[Excerpts from a dataset]
---------------

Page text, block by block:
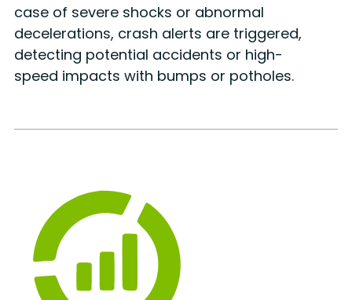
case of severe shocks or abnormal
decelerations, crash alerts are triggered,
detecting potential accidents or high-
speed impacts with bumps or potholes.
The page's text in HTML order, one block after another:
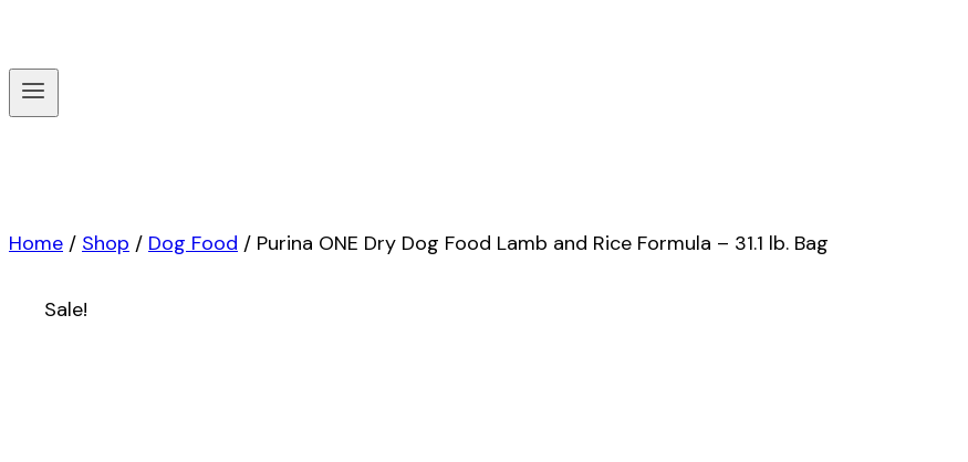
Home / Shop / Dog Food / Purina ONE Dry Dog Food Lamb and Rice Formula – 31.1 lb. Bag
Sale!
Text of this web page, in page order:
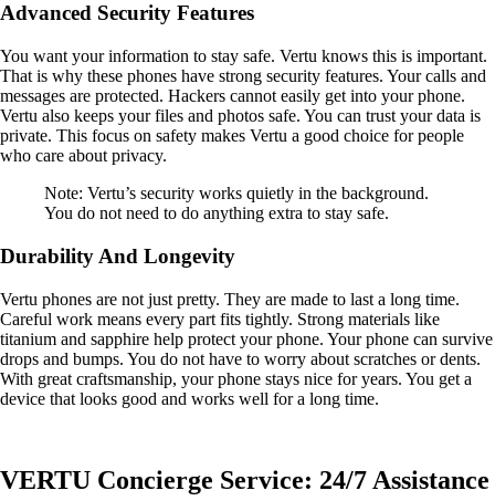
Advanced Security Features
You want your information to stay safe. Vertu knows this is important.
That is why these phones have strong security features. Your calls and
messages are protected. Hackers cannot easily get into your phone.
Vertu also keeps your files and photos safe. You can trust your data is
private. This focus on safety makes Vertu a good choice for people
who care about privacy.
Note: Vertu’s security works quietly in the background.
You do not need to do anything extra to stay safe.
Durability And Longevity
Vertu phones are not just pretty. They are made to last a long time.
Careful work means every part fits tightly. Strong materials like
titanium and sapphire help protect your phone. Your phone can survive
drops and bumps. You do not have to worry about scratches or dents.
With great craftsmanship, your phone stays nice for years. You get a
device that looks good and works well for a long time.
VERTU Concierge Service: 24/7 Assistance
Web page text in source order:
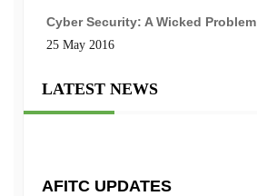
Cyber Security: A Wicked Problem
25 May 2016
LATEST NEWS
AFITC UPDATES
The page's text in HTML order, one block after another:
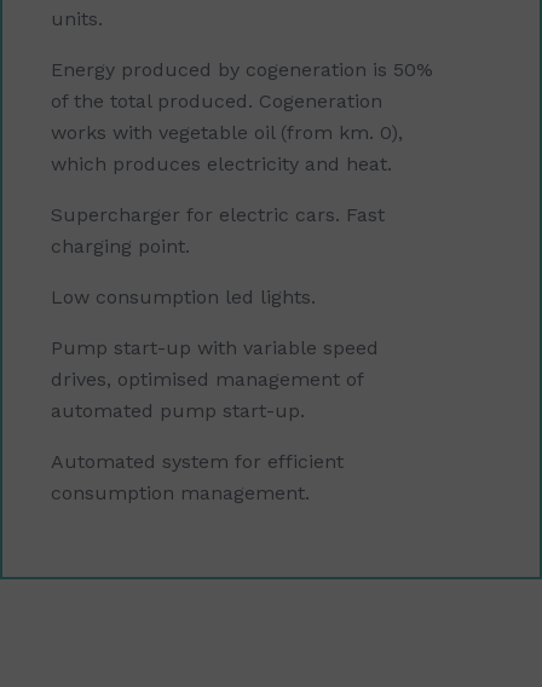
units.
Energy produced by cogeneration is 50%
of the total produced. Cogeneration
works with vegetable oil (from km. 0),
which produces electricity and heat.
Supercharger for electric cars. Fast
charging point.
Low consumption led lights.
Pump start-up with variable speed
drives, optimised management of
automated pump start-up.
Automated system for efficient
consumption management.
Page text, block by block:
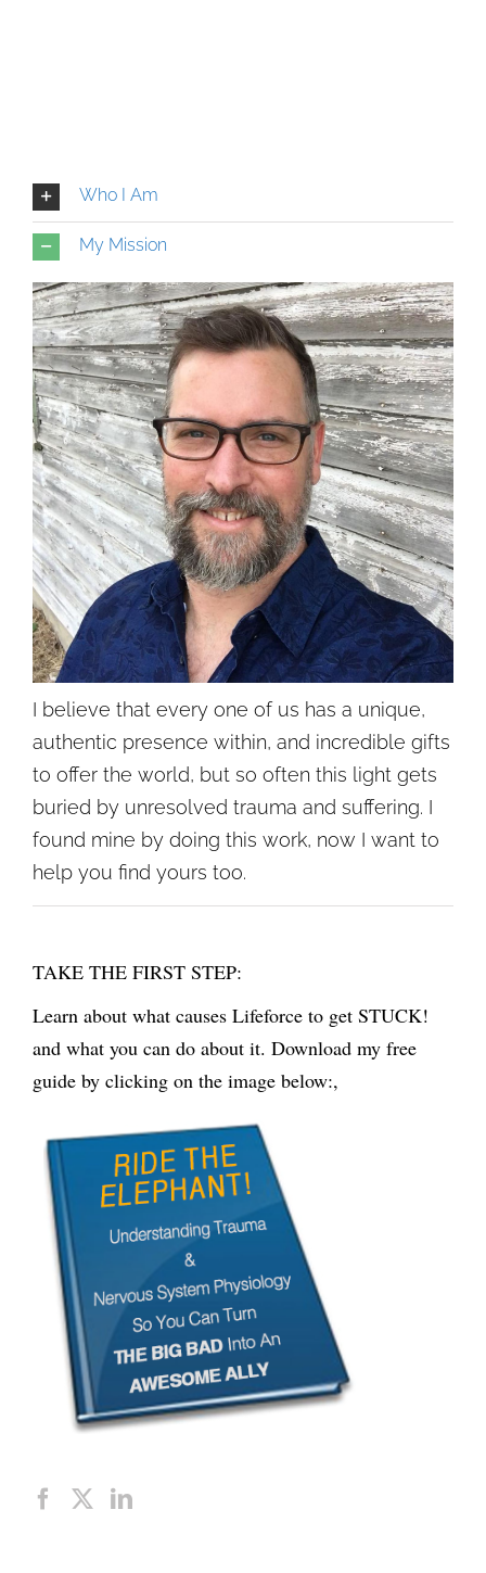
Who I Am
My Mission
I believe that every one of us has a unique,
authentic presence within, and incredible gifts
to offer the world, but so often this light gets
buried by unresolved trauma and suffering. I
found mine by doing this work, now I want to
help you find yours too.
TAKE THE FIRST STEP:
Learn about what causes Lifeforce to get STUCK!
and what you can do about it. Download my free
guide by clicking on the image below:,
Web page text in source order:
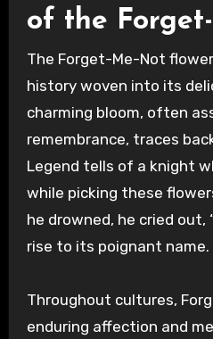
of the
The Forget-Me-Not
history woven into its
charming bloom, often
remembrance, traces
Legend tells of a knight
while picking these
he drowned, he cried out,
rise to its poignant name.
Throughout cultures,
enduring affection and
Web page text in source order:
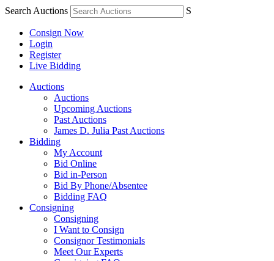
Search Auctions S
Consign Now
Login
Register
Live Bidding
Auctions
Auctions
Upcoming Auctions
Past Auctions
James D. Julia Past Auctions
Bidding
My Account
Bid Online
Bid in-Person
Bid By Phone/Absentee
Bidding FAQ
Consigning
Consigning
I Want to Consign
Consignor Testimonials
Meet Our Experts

---------------

**Prompt:** What lines above mention "about"? Copy each one.

**Expected answer:**
who care about privacy.
drops and bumps. You do not have to worry about scratches or dents.
Learn about what causes Lifeforce to get STUCK!
and what you can do about it. Download my free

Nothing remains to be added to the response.